Any picture among the records should be left out, please; retype the rest exactly.
--- Data to use ---
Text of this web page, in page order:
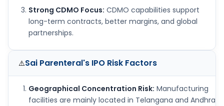
Strong CDMO Focus: CDMO capabilities support
long-term contracts, better margins, and global
partnerships.
⚠️Sai Parenteral's IPO Risk Factors
Geographical Concentration Risk: Manufacturing
facilities are mainly located in Telangana and Andhra
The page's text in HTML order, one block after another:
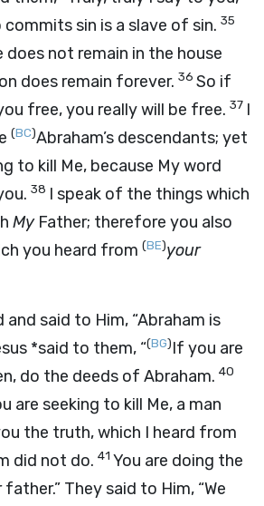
---
• _Task output_:
Text of this web page, in page order:
Strong CDMO Focus: CDMO capabilities support
long-term contracts, better margins, and global
partnerships.
⚠️Sai Parenteral's IPO Risk Factors
Geographical Concentration Risk: Manufacturing
facilities are mainly located in Telangana and Andhra
The page's text in HTML order, one block after another:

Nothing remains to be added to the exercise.